The best results came from the model with 4 layers, and 64 number of perceptrons in the first layer. It managed to attain a loss score of 0.00453716, which surpasses persistence by around 0.01, and effectively more than halved the persistence loss.

This particular model also yielded a test prediction curve that is reasonably fitting given that the predicted values are not too far off from the actual values for low test values, and for the peak in dengue cases as reasonably predicted with a lag of 0 (which is awesome). Although our prediction did not manage to predict more cases than the peak of the actual dengue cases which we thought would be favourable, it was able to predict the peak nevertheless. The second smaller peak that came after that should also be accounted for, which could be the result of an actual second peak that did not happen due to intervention by the NEA, although this is just a theory.

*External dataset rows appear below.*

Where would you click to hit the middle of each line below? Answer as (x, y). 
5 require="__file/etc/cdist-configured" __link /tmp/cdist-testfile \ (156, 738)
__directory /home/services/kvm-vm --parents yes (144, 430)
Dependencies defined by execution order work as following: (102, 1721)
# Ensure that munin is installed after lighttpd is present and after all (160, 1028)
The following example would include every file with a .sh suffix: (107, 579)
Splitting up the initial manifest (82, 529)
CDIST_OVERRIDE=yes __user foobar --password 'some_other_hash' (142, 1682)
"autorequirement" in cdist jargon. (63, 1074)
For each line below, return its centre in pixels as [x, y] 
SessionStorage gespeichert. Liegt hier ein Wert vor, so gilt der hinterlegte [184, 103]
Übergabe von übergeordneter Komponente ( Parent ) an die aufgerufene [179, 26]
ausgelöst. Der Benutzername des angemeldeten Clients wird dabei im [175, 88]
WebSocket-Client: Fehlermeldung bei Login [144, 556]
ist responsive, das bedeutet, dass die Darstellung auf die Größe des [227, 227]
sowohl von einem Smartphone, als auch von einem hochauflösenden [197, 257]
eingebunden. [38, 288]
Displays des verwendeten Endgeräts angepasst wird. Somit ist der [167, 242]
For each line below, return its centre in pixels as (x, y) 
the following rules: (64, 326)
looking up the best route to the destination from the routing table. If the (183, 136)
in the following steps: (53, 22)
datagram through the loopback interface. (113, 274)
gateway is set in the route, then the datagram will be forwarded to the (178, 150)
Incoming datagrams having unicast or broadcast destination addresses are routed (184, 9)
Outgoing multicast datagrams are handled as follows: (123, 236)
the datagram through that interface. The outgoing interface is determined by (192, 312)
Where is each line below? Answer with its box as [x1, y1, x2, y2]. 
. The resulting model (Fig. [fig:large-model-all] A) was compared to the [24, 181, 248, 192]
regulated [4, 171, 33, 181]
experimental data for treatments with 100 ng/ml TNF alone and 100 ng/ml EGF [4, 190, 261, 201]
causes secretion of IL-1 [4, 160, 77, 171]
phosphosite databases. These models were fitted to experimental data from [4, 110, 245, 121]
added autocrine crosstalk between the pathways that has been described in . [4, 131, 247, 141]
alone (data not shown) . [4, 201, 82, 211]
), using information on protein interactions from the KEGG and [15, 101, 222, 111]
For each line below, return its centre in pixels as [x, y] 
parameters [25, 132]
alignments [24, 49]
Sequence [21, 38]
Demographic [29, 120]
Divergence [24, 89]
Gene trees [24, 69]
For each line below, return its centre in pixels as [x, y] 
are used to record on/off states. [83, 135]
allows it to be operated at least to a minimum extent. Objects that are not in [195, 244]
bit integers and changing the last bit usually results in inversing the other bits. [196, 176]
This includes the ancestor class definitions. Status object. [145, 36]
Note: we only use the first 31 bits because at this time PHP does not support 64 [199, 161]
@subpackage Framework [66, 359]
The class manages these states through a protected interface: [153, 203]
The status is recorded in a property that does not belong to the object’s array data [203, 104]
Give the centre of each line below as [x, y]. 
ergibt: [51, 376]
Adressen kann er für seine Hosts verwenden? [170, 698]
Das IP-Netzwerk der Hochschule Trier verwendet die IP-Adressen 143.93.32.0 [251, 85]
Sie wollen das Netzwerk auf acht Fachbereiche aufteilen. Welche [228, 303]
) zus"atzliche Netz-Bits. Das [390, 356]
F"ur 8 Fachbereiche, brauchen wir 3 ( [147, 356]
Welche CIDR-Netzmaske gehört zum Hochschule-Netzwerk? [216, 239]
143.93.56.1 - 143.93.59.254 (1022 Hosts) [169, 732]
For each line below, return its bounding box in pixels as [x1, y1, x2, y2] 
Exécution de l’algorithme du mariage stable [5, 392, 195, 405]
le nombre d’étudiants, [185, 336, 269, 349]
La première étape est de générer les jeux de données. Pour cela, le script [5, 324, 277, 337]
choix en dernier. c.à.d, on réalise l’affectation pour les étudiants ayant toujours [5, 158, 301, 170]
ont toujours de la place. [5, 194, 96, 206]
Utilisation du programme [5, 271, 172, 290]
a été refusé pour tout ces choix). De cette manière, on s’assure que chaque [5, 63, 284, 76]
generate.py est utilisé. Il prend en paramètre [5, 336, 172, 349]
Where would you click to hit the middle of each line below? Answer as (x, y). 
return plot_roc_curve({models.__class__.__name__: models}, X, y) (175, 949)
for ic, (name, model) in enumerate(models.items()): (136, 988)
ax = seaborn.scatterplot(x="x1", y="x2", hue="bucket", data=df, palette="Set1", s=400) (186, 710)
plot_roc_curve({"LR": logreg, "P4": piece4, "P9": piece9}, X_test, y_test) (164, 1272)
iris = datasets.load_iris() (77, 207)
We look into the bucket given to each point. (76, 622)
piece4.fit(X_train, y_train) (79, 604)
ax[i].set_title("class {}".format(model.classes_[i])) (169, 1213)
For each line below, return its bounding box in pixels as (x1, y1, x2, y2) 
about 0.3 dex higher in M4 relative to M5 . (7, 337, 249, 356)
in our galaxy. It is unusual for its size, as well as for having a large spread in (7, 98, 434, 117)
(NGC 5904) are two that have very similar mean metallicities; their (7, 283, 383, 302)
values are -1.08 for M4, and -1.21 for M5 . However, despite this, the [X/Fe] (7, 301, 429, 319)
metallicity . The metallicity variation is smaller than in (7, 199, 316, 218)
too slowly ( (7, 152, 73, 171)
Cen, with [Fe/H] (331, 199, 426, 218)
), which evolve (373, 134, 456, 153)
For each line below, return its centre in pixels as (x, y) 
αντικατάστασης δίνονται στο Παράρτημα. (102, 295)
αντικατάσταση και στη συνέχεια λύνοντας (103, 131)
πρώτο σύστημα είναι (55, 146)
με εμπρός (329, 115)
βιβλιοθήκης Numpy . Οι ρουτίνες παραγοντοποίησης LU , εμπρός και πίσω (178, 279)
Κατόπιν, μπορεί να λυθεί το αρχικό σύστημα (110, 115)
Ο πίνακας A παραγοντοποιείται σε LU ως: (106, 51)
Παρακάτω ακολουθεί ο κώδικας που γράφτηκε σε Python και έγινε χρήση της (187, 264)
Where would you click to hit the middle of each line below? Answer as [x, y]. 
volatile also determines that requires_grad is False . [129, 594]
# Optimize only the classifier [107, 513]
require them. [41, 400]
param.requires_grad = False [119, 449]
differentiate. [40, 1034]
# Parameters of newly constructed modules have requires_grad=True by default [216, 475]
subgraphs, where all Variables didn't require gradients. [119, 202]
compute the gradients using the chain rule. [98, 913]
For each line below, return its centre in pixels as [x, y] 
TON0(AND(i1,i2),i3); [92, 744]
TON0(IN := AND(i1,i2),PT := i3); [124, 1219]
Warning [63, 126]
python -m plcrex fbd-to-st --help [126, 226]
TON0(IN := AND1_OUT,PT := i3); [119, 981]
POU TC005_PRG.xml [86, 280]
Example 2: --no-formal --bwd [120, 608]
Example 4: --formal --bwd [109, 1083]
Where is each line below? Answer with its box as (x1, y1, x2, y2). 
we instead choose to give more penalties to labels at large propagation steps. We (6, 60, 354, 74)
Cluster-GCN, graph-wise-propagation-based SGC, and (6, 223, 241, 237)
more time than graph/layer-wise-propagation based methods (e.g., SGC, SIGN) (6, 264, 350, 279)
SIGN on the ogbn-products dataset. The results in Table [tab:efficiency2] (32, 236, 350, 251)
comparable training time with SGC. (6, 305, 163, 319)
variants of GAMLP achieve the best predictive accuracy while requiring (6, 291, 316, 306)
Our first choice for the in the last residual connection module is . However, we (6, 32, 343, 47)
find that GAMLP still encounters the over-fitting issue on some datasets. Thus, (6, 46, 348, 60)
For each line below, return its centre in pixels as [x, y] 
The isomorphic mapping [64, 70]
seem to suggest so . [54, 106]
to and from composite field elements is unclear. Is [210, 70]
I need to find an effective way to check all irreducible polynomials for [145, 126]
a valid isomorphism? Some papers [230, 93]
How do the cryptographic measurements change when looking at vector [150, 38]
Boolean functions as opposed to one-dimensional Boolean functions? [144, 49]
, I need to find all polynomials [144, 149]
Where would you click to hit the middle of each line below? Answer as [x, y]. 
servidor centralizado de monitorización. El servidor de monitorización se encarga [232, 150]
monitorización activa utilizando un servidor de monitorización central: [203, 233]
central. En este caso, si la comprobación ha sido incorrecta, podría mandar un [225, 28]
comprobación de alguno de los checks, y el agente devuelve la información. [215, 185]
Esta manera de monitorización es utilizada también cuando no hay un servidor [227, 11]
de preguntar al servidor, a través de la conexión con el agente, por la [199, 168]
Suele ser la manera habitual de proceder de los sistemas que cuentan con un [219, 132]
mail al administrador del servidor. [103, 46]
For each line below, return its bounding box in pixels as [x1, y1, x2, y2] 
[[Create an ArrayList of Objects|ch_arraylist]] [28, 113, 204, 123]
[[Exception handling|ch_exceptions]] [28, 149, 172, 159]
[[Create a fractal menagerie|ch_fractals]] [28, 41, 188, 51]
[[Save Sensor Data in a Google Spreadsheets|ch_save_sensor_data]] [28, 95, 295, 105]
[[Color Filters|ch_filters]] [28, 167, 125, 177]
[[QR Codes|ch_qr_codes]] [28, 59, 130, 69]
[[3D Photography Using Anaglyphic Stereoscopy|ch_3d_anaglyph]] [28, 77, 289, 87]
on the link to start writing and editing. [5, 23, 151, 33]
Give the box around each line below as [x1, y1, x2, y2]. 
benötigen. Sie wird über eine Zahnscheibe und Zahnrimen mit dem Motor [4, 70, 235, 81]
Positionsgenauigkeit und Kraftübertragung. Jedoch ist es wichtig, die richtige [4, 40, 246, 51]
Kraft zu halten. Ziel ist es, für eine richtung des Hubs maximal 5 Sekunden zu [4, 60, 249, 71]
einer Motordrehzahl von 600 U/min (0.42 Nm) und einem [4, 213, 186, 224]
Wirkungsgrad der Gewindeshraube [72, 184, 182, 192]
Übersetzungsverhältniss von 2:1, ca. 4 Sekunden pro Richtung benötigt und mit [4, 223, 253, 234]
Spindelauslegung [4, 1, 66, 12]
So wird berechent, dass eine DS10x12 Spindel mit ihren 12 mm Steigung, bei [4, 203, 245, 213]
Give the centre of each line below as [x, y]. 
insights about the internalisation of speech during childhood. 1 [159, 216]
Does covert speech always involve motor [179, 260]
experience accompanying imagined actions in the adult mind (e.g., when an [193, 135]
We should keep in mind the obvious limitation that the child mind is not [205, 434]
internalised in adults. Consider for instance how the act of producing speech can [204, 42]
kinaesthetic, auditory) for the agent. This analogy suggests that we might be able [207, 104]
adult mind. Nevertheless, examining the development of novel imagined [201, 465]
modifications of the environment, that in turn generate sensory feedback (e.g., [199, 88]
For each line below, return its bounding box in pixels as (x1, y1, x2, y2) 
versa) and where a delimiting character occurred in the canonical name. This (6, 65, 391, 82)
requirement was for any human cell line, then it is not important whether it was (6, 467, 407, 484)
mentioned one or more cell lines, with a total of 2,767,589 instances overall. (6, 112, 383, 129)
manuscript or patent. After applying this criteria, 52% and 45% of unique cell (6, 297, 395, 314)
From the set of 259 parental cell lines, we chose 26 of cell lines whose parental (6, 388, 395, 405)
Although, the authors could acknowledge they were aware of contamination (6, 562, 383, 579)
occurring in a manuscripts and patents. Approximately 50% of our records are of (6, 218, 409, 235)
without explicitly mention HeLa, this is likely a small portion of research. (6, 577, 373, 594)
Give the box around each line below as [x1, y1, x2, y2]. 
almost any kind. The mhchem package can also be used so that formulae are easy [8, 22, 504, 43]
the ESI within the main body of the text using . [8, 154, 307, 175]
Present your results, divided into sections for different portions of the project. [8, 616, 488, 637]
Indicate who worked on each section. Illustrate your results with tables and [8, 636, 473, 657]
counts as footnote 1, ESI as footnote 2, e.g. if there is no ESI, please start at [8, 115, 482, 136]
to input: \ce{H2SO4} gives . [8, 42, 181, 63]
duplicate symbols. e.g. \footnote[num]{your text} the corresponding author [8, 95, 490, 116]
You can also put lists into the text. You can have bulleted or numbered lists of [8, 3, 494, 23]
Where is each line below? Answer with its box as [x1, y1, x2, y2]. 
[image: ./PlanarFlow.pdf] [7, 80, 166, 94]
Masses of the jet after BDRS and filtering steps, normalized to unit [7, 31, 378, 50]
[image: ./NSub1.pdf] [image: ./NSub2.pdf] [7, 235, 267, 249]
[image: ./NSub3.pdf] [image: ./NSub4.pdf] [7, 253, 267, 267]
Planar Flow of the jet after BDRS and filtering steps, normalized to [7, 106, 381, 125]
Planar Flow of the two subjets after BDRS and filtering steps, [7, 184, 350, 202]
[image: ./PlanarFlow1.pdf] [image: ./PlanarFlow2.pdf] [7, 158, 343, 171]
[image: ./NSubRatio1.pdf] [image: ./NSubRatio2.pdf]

Potential risks of using our model

If there is a caveat to our model results, we believe that our model is not quite capable of over-predicting (which is something that we wanted). The organisation using this model should notify the respective healthcare professions about this trend at their discretion, and perhaps ask them to anticipate more cases. Further, the prediction of the peak dengue values in the test set was actually lower than the actual dengue values. As such, we cannot be certain if our model will be able to accurately predict dengue levels in the event of a very extreme outbreak.

Conclusion and Review

Overall, we think we did pretty well, and it was not easy at all to hit the sweet spot of having a low test score, an acceptable prediction pattern and an acceptable lag pattern.

Finding the relevant variables without affecting the all the previous results negatively was tough as well. We attempted to incorporate Google Search trends on ‘dengue’ to observe if it would be a significant predictor variable, but results were mixed. In addition, the correlation and causation between Google search trends and the outbreak itself were not widely studied, thus we decided to forgo that in the end.

We believe that this model can be further improved by tweaking the model components even more, and experimenting with variations of neural network architecture, as well as feeding the training phase more data. Nevertheless, this is the best that we can achieve!